━━━ Supplied information ━━━

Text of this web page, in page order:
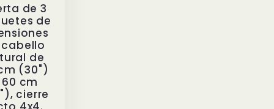
de 3
de
de
(30")
60 cm
cierre
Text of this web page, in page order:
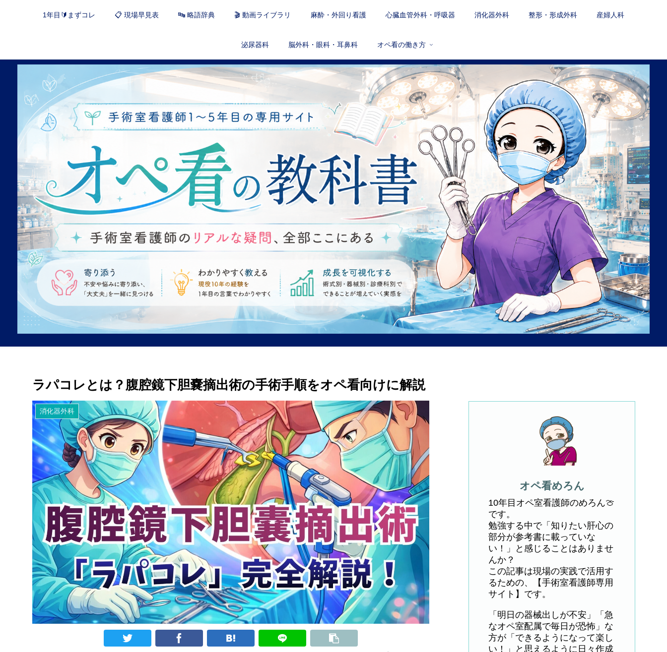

━━━

* **Problem requirements**
Print the records above word for word, omitting any picture they contain.

* **Answer to the exercise**
Text of this web page, in page order:
de 3
de
de
(30")
60 cm
cierre
Text of this web page, in page order:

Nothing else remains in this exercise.